* What is expected
Begin at the line containing "Men Printed Casual Spread Shirt" and end at the final line of the entries. Please reproduce those lines exactly.

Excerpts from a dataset
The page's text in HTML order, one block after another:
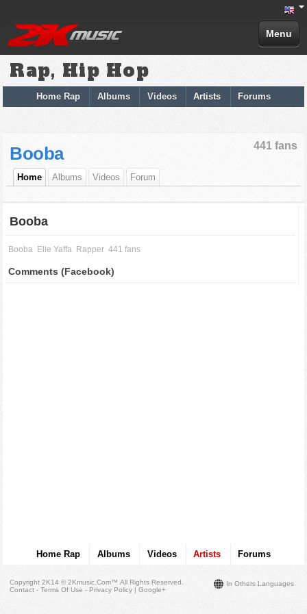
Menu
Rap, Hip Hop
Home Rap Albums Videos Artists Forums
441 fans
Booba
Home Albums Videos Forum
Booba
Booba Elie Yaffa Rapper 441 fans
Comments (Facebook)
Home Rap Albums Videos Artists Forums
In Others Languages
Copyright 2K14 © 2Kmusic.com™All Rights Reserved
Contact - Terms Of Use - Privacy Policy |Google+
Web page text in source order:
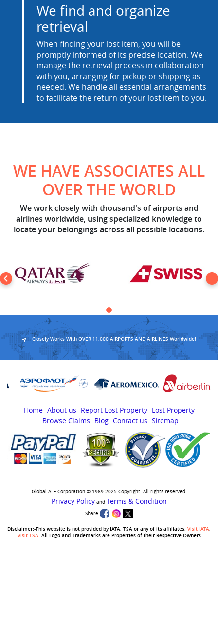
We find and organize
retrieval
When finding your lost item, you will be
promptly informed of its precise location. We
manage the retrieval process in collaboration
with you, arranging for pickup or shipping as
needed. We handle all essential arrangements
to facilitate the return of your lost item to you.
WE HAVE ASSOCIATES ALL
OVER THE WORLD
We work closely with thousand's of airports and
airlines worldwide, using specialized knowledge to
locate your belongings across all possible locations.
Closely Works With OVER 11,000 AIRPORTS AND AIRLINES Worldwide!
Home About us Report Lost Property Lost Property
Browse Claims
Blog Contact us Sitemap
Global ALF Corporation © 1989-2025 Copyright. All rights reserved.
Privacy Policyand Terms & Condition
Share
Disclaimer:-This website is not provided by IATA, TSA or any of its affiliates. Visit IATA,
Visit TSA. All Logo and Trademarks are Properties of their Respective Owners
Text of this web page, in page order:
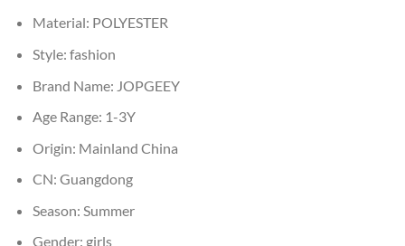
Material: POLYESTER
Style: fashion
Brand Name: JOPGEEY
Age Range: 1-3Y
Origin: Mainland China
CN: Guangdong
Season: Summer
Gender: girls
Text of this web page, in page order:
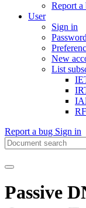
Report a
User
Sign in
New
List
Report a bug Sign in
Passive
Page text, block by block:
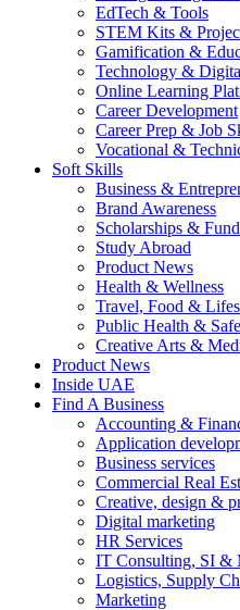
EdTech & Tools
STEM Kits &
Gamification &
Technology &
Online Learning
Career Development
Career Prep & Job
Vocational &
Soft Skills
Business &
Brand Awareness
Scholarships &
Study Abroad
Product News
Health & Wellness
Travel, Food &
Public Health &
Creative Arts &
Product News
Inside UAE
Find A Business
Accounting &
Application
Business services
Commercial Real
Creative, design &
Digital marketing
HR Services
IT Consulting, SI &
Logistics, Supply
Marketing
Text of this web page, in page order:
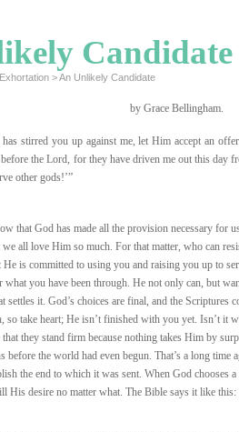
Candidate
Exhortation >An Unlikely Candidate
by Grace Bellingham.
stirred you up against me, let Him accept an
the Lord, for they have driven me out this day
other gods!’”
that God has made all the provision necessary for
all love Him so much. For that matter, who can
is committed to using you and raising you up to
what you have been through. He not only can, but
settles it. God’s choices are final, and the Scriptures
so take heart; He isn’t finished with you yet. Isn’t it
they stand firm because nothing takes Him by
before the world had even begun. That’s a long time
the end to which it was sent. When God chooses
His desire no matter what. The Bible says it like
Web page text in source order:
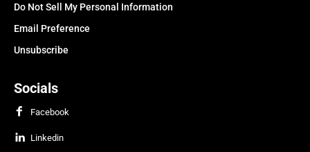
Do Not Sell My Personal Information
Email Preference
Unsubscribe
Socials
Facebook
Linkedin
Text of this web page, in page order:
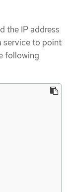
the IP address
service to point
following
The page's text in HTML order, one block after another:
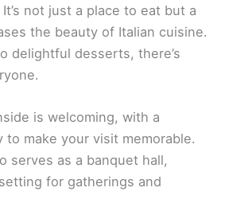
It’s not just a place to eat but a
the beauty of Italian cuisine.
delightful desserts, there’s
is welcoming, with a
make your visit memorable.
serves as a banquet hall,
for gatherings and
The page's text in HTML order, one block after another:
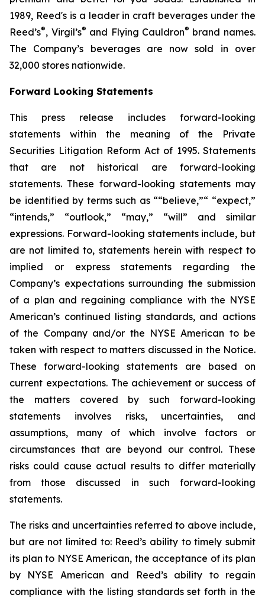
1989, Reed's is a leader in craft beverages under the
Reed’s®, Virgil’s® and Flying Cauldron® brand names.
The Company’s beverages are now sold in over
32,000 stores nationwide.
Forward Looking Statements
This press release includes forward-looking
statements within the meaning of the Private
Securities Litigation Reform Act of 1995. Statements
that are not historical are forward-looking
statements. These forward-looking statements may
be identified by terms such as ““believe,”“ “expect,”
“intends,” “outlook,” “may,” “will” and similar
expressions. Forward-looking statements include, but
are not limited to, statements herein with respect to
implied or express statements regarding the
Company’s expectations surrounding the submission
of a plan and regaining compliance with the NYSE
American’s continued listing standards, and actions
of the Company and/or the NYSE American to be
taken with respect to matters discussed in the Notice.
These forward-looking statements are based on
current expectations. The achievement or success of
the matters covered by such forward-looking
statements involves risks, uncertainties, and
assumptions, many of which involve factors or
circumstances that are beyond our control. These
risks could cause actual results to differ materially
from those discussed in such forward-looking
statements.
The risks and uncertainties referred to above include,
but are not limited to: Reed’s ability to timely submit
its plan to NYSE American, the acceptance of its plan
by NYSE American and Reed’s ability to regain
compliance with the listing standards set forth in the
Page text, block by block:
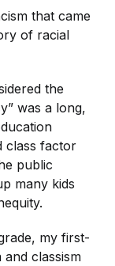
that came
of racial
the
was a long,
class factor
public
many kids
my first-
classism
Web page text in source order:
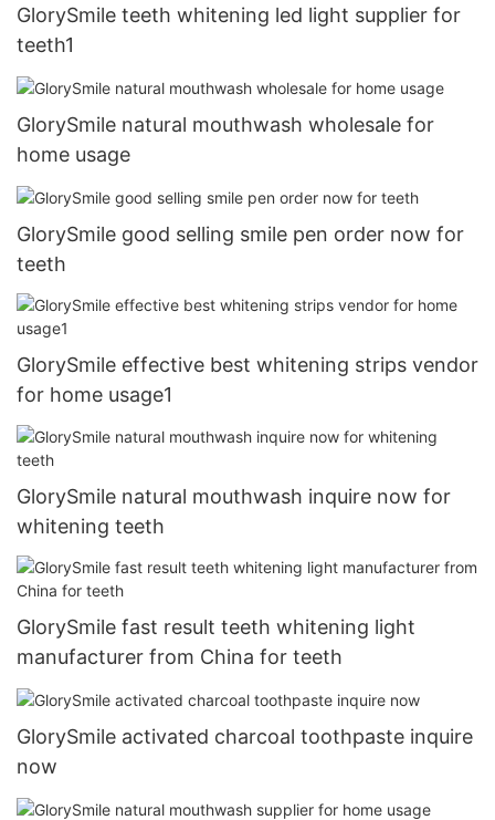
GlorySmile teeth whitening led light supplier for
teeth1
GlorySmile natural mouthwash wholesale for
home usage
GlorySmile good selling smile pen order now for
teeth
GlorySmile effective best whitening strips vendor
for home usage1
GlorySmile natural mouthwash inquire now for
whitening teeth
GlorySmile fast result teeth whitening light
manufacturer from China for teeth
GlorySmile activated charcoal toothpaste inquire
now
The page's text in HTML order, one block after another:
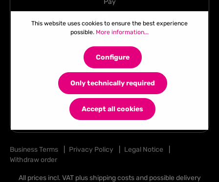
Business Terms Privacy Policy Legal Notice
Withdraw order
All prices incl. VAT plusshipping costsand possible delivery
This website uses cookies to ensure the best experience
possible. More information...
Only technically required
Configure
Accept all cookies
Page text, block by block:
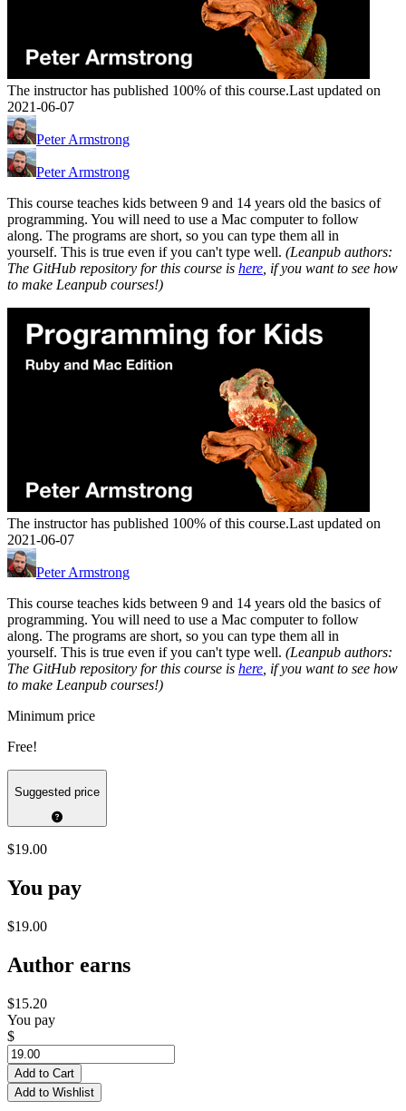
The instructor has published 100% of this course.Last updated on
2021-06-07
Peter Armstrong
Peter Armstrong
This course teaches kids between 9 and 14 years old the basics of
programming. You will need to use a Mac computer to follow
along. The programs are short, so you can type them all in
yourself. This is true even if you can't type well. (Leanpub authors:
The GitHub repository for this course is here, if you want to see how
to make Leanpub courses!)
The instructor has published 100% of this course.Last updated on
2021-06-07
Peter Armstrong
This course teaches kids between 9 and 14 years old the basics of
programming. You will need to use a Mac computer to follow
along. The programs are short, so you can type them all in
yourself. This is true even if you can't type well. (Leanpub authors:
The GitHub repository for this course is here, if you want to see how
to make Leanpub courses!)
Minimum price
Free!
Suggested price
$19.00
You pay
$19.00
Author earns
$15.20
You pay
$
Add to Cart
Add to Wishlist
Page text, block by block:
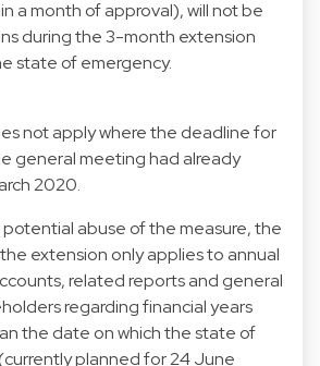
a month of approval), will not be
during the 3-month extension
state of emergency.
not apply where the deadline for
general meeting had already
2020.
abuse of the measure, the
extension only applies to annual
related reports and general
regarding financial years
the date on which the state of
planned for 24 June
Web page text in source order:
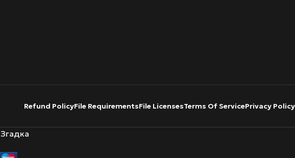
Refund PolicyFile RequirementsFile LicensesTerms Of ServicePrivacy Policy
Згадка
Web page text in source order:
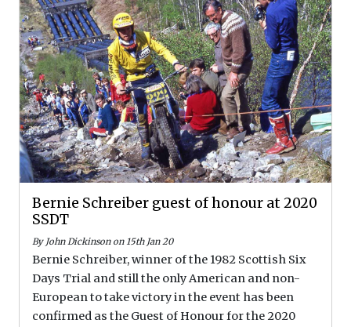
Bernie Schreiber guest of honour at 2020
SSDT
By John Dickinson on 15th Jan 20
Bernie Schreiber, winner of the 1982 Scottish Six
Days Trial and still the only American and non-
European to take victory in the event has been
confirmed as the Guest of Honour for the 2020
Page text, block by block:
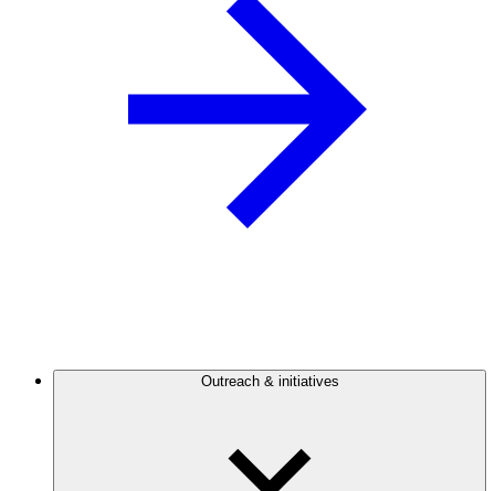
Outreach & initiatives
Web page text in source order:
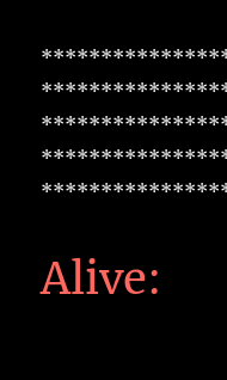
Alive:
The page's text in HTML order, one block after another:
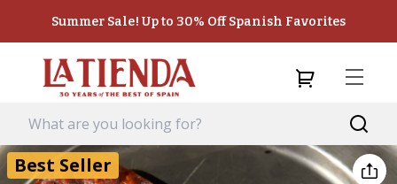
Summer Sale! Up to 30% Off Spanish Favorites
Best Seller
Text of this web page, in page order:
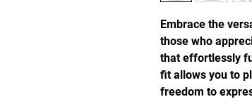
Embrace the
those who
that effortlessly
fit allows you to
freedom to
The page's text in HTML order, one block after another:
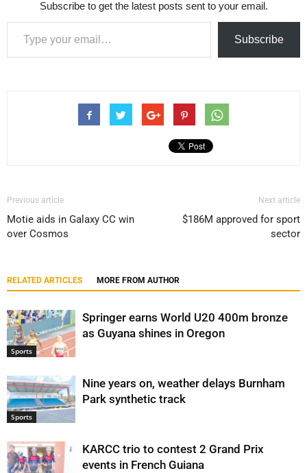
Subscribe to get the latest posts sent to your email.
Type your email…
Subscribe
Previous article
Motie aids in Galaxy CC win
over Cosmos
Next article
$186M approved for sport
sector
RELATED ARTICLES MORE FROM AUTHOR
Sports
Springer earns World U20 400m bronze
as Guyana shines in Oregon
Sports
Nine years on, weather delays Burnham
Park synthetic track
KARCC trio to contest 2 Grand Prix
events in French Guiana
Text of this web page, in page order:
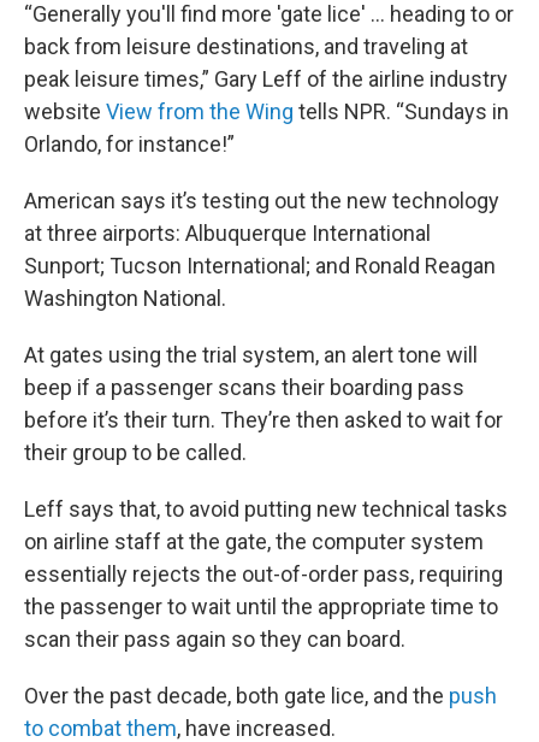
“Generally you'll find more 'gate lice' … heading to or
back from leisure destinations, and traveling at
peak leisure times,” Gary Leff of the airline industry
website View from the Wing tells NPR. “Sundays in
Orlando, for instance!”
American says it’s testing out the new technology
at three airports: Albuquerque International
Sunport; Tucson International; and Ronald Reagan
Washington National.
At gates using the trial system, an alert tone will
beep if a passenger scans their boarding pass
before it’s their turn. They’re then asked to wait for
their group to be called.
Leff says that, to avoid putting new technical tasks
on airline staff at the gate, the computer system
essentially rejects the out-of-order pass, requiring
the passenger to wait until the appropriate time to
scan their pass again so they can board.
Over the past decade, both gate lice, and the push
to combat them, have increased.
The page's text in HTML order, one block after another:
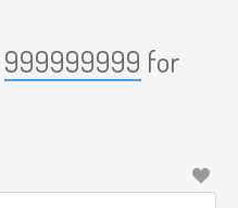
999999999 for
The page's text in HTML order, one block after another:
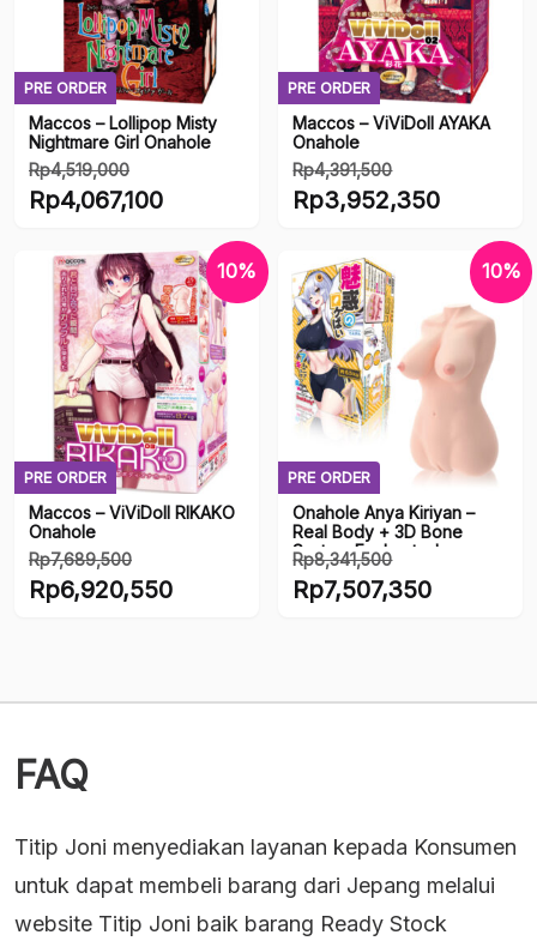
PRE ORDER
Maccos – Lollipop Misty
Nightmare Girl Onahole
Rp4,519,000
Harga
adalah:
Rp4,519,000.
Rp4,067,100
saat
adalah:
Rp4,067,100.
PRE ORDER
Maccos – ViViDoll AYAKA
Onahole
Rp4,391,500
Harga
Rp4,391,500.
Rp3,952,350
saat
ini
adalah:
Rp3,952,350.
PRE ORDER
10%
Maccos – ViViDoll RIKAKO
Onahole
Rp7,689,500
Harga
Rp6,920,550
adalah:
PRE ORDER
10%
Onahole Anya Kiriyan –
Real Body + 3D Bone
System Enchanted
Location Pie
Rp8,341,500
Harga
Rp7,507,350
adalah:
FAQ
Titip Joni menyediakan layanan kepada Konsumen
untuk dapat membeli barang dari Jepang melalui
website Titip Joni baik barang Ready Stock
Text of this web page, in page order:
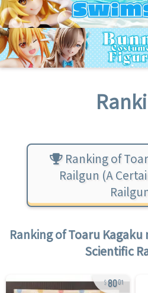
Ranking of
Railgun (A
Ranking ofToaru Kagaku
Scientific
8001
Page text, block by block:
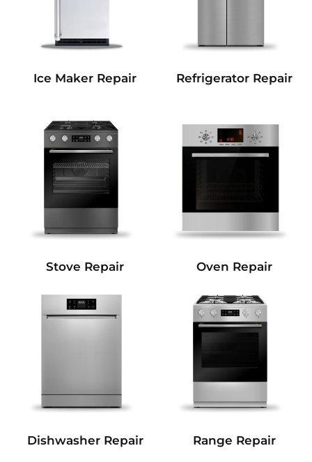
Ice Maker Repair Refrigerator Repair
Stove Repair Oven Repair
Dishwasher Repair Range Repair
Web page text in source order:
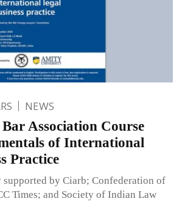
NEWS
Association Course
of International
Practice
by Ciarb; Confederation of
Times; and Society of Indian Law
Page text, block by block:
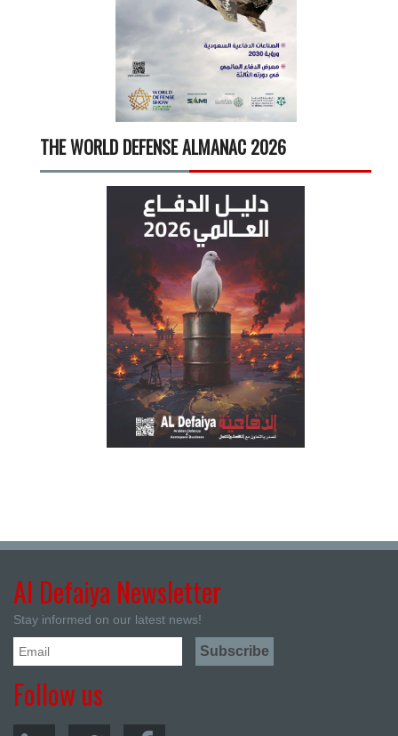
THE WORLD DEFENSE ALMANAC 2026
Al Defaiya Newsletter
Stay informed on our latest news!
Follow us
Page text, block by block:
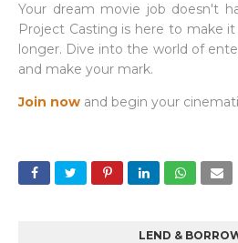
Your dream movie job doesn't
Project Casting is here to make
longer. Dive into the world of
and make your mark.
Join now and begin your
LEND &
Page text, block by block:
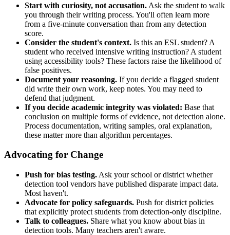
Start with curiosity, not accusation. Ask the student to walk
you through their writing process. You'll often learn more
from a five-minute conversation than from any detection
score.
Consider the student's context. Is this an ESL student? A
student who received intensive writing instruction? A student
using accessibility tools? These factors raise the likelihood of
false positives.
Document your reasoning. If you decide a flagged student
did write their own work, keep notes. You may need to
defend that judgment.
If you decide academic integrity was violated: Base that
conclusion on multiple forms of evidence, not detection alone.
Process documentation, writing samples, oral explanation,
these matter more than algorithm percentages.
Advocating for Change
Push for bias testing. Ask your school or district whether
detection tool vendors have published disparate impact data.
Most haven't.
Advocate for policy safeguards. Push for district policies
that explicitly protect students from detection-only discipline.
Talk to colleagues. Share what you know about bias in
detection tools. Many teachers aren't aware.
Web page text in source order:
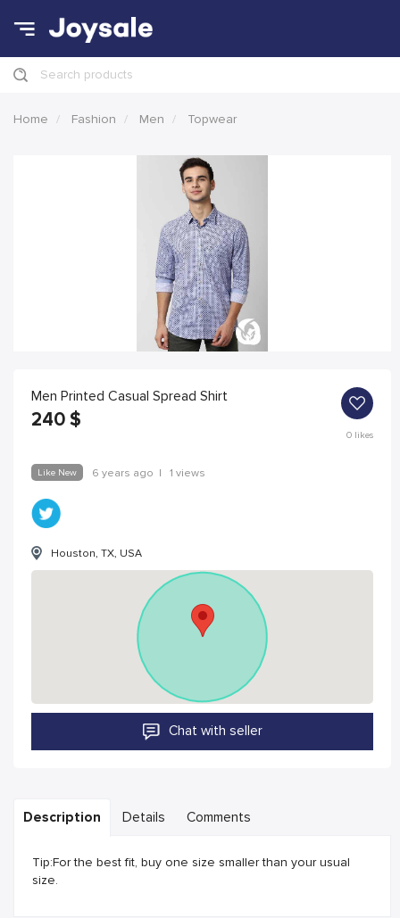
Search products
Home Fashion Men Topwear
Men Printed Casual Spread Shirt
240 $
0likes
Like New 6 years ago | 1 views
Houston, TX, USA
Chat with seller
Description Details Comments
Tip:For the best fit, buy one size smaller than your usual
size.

* Solution for this problem
Men Printed Casual Spread Shirt
240 $
0likes
Like New 6 years ago | 1 views
Houston, TX, USA
Chat with seller
Description Details Comments
Tip:For the best fit, buy one size smaller than your usual
size.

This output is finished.